*Exercise instructions*
The answer is to be the data below, written out in full and exactly.

*Exercise material*
────────────────

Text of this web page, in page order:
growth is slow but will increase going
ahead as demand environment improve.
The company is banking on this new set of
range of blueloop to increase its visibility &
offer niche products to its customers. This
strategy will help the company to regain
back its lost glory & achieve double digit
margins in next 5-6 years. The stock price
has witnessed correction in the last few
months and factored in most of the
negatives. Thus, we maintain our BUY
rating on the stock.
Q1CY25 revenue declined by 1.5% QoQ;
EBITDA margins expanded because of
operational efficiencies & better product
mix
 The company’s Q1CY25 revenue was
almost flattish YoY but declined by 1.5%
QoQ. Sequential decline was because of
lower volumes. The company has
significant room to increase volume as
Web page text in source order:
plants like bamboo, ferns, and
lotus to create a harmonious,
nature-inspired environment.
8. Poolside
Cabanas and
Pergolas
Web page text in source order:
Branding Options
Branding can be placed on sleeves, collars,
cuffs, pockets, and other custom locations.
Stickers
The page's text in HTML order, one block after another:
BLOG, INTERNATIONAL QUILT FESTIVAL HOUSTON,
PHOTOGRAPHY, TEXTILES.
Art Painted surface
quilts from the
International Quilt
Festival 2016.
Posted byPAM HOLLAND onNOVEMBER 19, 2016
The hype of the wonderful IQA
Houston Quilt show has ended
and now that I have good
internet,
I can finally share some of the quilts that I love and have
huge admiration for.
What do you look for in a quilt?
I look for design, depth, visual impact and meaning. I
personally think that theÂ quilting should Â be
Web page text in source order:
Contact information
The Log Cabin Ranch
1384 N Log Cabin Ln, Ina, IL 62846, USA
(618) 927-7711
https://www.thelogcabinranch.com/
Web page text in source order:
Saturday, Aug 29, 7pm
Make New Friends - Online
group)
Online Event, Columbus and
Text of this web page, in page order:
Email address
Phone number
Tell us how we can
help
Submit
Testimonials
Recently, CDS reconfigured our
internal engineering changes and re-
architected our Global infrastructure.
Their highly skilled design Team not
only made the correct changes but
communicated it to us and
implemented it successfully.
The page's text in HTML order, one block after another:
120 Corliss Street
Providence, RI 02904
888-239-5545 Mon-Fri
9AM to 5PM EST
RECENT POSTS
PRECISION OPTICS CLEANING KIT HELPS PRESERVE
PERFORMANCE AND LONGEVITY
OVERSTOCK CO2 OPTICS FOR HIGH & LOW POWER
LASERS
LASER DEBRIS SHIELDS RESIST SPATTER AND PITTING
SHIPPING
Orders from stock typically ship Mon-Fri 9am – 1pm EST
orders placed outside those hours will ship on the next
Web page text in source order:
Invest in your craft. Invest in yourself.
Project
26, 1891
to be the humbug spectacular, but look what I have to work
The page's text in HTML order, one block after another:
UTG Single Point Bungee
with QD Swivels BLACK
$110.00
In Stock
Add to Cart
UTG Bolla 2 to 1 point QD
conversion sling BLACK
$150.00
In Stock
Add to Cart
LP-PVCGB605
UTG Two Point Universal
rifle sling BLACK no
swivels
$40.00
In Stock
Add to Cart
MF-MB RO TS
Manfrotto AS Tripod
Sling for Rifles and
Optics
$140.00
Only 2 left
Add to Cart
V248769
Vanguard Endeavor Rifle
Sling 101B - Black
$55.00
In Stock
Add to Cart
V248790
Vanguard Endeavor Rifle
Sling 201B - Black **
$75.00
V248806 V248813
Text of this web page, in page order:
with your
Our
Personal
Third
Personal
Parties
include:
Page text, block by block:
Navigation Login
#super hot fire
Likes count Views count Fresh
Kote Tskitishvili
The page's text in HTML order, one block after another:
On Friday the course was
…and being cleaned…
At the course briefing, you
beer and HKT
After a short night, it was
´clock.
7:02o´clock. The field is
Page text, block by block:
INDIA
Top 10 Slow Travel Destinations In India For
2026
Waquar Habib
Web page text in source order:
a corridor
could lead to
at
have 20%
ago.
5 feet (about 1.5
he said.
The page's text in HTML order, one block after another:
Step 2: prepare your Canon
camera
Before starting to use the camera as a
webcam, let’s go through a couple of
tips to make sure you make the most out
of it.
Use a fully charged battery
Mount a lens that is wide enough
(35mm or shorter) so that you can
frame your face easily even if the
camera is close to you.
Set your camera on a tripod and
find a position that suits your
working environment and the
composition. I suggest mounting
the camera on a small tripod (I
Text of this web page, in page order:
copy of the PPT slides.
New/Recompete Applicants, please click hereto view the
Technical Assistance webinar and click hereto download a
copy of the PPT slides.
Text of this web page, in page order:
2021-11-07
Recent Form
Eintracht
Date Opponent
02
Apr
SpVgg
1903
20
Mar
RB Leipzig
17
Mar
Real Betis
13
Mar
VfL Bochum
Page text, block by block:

────────────────

*Solution*
Text of this web page, in page order:
growth is slow but will increase going
ahead as demand environment improve.
The company is banking on this new set of
range of blueloop to increase its visibility &
offer niche products to its customers. This
strategy will help the company to regain
back its lost glory & achieve double digit
margins in next 5-6 years. The stock price
has witnessed correction in the last few
months and factored in most of the
negatives. Thus, we maintain our BUY
rating on the stock.
Q1CY25 revenue declined by 1.5% QoQ;
EBITDA margins expanded because of
operational efficiencies & better product
mix
 The company’s Q1CY25 revenue was
almost flattish YoY but declined by 1.5%
QoQ. Sequential decline was because of
lower volumes. The company has
significant room to increase volume as
Web page text in source order:
plants like bamboo, ferns, and
lotus to create a harmonious,
nature-inspired environment.
8. Poolside
Cabanas and
Pergolas
Web page text in source order:
Branding Options
Branding can be placed on sleeves, collars,
cuffs, pockets, and other custom locations.
Stickers
The page's text in HTML order, one block after another:
BLOG, INTERNATIONAL QUILT FESTIVAL HOUSTON,
PHOTOGRAPHY, TEXTILES.
Art Painted surface
quilts from the
International Quilt
Festival 2016.
Posted byPAM HOLLAND onNOVEMBER 19, 2016
The hype of the wonderful IQA
Houston Quilt show has ended
and now that I have good
internet,
I can finally share some of the quilts that I love and have
huge admiration for.
What do you look for in a quilt?
I look for design, depth, visual impact and meaning. I
personally think that theÂ quilting should Â be
Web page text in source order:
Contact information
The Log Cabin Ranch
1384 N Log Cabin Ln, Ina, IL 62846, USA
(618) 927-7711
https://www.thelogcabinranch.com/
Web page text in source order:
Saturday, Aug 29, 7pm
Make New Friends - Online
group)
Online Event, Columbus and
Text of this web page, in page order:
Email address
Phone number
Tell us how we can
help
Submit
Testimonials
Recently, CDS reconfigured our
internal engineering changes and re-
architected our Global infrastructure.
Their highly skilled design Team not
only made the correct changes but
communicated it to us and
implemented it successfully.
The page's text in HTML order, one block after another:
120 Corliss Street
Providence, RI 02904
888-239-5545 Mon-Fri
9AM to 5PM EST
RECENT POSTS
PRECISION OPTICS CLEANING KIT HELPS PRESERVE
PERFORMANCE AND LONGEVITY
OVERSTOCK CO2 OPTICS FOR HIGH & LOW POWER
LASERS
LASER DEBRIS SHIELDS RESIST SPATTER AND PITTING
SHIPPING
Orders from stock typically ship Mon-Fri 9am – 1pm EST
orders placed outside those hours will ship on the next
Web page text in source order:
Invest in your craft. Invest in yourself.
Project
26, 1891
to be the humbug spectacular, but look what I have to work
The page's text in HTML order, one block after another:
UTG Single Point Bungee
with QD Swivels BLACK
$110.00
In Stock
Add to Cart
UTG Bolla 2 to 1 point QD
conversion sling BLACK
$150.00
In Stock
Add to Cart
LP-PVCGB605
UTG Two Point Universal
rifle sling BLACK no
swivels
$40.00
In Stock
Add to Cart
MF-MB RO TS
Manfrotto AS Tripod
Sling for Rifles and
Optics
$140.00
Only 2 left
Add to Cart
V248769
Vanguard Endeavor Rifle
Sling 101B - Black
$55.00
In Stock
Add to Cart
V248790
Vanguard Endeavor Rifle
Sling 201B - Black **
$75.00
V248806 V248813
Text of this web page, in page order:
with your
Our
Personal
Third
Personal
Parties
include:
Page text, block by block:
Navigation Login
#super hot fire
Likes count Views count Fresh
Kote Tskitishvili
The page's text in HTML order, one block after another:
On Friday the course was
…and being cleaned…
At the course briefing, you
beer and HKT
After a short night, it was
´clock.
7:02o´clock. The field is
Page text, block by block:
INDIA
Top 10 Slow Travel Destinations In India For
2026
Waquar Habib
Web page text in source order:
a corridor
could lead to
at
have 20%
ago.
5 feet (about 1.5
he said.
The page's text in HTML order, one block after another:
Step 2: prepare your Canon
camera
Before starting to use the camera as a
webcam, let’s go through a couple of
tips to make sure you make the most out
of it.
Use a fully charged battery
Mount a lens that is wide enough
(35mm or shorter) so that you can
frame your face easily even if the
camera is close to you.
Set your camera on a tripod and
find a position that suits your
working environment and the
composition. I suggest mounting
the camera on a small tripod (I
Text of this web page, in page order:
copy of the PPT slides.
New/Recompete Applicants, please click hereto view the
Technical Assistance webinar and click hereto download a
copy of the PPT slides.
Text of this web page, in page order:
2021-11-07
Recent Form
Eintracht
Date Opponent
02
Apr
SpVgg
1903
20
Mar
RB Leipzig
17
Mar
Real Betis
13
Mar
VfL Bochum
Page text, block by block:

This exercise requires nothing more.